Based on a response in 8 Keys to Forgiveness, Chapter 5.

Can and Should Anyone Ever Forgive Those Who Perpetrate Genocide?

I have been studying forgiveness for the past 36 years and this questions keeps coming up. To me, this means that it is a vital question as well as one filled with emotion for those who ask. Given that we have worked in contentious world zones now for two decades, I have learned that the answer is important and can be contentious.

So, here are my views:

Because forgiveness is a moral virtue, as are justice, patience, kindness, and love, it should be seen as similar to all other moral virtues. Is there ever a case that a person would say to another, “You must not ever be fair or just in situation X for this reason…….”? This likely would never seem correct to anyone because we all have the freedom of our will to be fair whenever we want to enact justice. To prevent a person who is intent on fairness would seem unfair.

I think it is the same with regard to forgiveness under any circumstance. If the potential-forgiver has thought about the situation, determines it was unfair, and willingly chooses to forgive, then it is that person’s free will choice to do so.

Yes, others may look on with disgust or confusion because of another person’s decision to forgive, especially in the grave issue of genocide, but again, we have to fall back onto the quality of forgiveness, what it is in its essence: Forgiveness is the free will decision to be good to those who have not been good to the forgiver. In doing so, the forgiver never distorts the injustice by saying, “It’s ok what happened.” No. What happened was wrong, is wrong, and always will be wrong. Forgiveness now is a response to the other person or persons who perpetrated this wrongdoing. The potential-forgiver can and should fight for justice even when forgiving. Forgiveness should not cancel this quest for fairness and safety. In fact, forgiving may help a person to reduce hatred which can consume one’s energy and well-being.
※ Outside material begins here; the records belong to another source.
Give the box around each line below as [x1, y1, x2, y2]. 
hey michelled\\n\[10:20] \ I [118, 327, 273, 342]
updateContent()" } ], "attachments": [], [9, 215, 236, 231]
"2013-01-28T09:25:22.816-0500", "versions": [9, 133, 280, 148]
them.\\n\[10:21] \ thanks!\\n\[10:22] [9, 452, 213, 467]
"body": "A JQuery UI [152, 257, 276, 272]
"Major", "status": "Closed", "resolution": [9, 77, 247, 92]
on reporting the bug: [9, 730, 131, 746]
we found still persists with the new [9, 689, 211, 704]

The forgiving, there, might free the unjustly-treated person to strive with more vigor for fairness. 

In the final analysis, some people do decide to forgive those who perpetrated genocide. This is the free-will decision of the person and if this is done rationally then it is good because the appropriation of true moral virtues in a rational way is good by definition. When there is a philosophical distortion of forgiveness, such as engaging in the vice of cowardliness in which the false-forgiveness allows the unjust and powerful others to dominate people, then this is not forgiveness at all. It is a masquerade of forgiveness. Yet, true forgiveness, that does not back down, is a moral virtue whether or not others looking on judge it to be this or not.
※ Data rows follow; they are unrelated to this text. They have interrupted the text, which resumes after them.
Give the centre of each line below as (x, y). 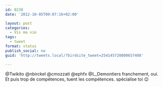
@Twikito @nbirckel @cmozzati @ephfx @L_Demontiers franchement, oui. (82, 74)
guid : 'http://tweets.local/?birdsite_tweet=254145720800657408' (74, 55)
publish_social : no (25, 51)
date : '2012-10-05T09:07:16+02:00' (42, 14)
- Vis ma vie (23, 33)
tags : (11, 37)
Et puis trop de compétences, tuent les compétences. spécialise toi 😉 (77, 79)
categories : (17, 28)
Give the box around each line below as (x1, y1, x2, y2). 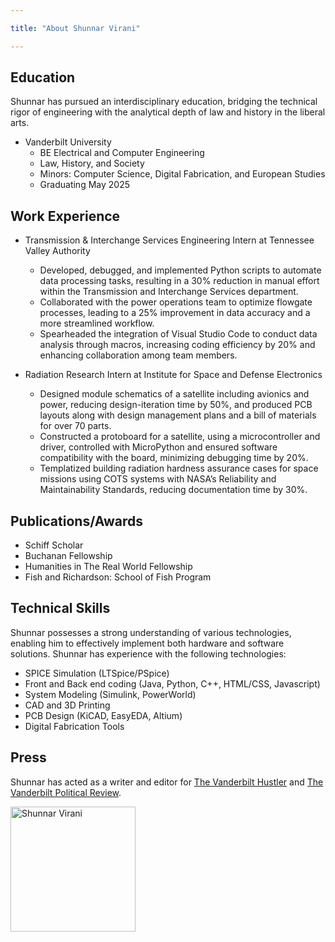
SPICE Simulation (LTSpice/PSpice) (24, 667, 170, 679)
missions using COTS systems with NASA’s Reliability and (39, 473, 277, 485)
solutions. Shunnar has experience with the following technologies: (10, 647, 287, 660)
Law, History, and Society (39, 157, 145, 170)
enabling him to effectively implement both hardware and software (10, 637, 285, 649)
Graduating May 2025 (39, 179, 130, 191)
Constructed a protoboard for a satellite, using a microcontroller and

At the same time, some people will decide not to forgive others who perpetrated genocide. This, too, is the person’s free will decision and those looking on, as in the case above, might best handle this situation by realizing that people have a difference of opinion at present on this moral dilemma of forgiving under the most trying of circumstances.

Can and should a person forgive those who perpetrate genocide? Yes, some can and should if they have good reasons to do so. Should all then forgive? No, because this suggests control over a person’s own private decision, which should be left to the one who experienced the trauma.

Robert



 

Can one truly forgive if the other person does not repent of the wrongdoing?

Because forgiveness is a moral virtue, it can be practiced whenever the injured person decides to do so. It is similar to all of the other moral virtues. For example, consider the virtue of patience. Must you not be patient until someone does something of which you approve? Of course, the answer is “no” because you can be patient with others whenever you wish. It is the same with forgiving. You can choose to forgive whenever you so choose. Otherwise, you are trapped in unforgiveness, with possible considerable resentment, until another person utters certain words.